WHAT THE EXERCISE ASKS
Find the lines in the entries that follow where the word "Product" occurs, and state how many there are, with no other words.

DATASET RECORDS
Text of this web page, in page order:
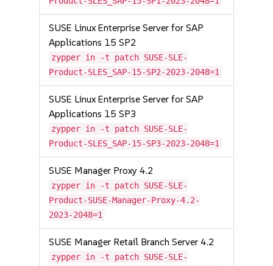
SUSE Linux Enterprise Server for SAP
Applications 15 SP2
zypper in -t patch SUSE-SLE-
Product-SLES_SAP-15-SP2-2023-2048=1
SUSE Linux Enterprise Server for SAP
Applications 15 SP3
zypper in -t patch SUSE-SLE-
Product-SLES_SAP-15-SP3-2023-2048=1
SUSE Manager Proxy 4.2
zypper in -t patch SUSE-SLE-
Product-SUSE-Manager-Proxy-4.2-
2023-2048=1
SUSE Manager Retail Branch Server 4.2
zypper in -t patch SUSE-SLE-

REPLY
3